Anwohner sauer auf Stadt: Purer Geiz lässt Friedhof vergammeln

Bischofswerda - Trauernde und Hinterbliebene müssen auf dem städtischen Friedhof von Bischofswerda besonders tapfer sein. Denn zusätzlich zu ihrem Leid müssen sie einen vergammelten Gottesacker aushalten.

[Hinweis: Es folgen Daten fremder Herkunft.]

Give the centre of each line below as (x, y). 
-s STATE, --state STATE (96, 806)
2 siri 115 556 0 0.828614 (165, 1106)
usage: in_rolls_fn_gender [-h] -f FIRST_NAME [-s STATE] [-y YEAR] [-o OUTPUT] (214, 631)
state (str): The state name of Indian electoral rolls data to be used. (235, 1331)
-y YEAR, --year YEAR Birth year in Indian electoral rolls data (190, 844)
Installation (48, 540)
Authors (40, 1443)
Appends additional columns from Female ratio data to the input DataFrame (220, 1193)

Bestatter Marcoo Klöber zeigt die Kopien einiger Beschwerdebriefe, die er wegen des verdreckten Friedhofs schon an die Stadt geschickt hat.
Bestatter Marcoo Klöber zeigt die Kopien einiger Beschwerdebriefe, die er wegen des verdreckten Friedhofs schon an die Stadt geschickt hat.  © Steffen Unger

Weil die Stadt Geld sparen wollte, wurde der Auftrag an eine möglichst preiswerte Pflegefirma erteilt. Mit bitteren Folgen.

Die Papierkörbe werden nicht geleert, Unkraut wuchert an Nebenwegen so hoch wie die Grabsteine, das Laub des letzten Herbstes liegt unter den Sträuchern. Vor zwei Jahren war der Friedhof noch eine gepflegte Anlage - heute will man nur fliehen.

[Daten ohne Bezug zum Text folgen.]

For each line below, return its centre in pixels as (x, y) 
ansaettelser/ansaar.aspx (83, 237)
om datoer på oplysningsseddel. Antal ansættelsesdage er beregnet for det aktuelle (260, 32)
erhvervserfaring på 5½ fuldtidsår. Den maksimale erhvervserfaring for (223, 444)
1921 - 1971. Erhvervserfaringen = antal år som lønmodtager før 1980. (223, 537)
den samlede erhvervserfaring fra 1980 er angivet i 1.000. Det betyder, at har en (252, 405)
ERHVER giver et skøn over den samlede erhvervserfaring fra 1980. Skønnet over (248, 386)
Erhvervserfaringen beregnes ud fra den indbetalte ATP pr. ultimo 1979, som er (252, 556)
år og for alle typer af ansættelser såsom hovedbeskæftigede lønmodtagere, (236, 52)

Als der langjährige Friedhofsmeister in den Ruhestand ging, schrieb die Stadt die Pflege aus. Eine örtliche Gärtnerei kalkulierte mit mindestens 90.000 Euro pro Jahr.

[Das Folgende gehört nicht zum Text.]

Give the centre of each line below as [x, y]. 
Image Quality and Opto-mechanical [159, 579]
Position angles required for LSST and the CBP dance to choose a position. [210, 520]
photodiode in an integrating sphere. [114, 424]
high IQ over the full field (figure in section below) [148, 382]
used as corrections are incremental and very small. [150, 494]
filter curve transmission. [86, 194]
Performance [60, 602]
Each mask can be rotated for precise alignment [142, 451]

Doch ein Gebot war preiswerter: Eine Firma aus Oberfranken (!) erhielt den Zuschlag für 42.627 Euro, obwohl die Stadt erheblich mehr kalkuliert hatte.

Volle Mülleimer lassen vermuten, dass hier nicht übertrieben oft nach dem Rechten gesehen wird.
Volle Mülleimer lassen vermuten, dass hier nicht übertrieben oft nach dem Rechten gesehen wird.  © Steffen Unger

Doch diese Geiz-ist-geil-Mentalität ging nach hinten los. Hinterbliebene schrieben mehrfach Protestbriefe an die Stadt. Auch die Bestatter beklagen die Unzuverlässigkeit der Firma. Die Trauerhalle wird unzureichend gereinigt, manchmal kommt der Schlüssel viel zu spät.

Marco Klöber vom Bestattungshaus Schuster-Griete: "Der Gipfel der Pietätlosigkeit war, als eine stille Abschiednahme später beginnen musste, weil das Urnengrab noch nicht ausgehoben war." In der Region Bautzen sei dieser Friedhof inzwischen Schlusslicht bei Service und Pflege.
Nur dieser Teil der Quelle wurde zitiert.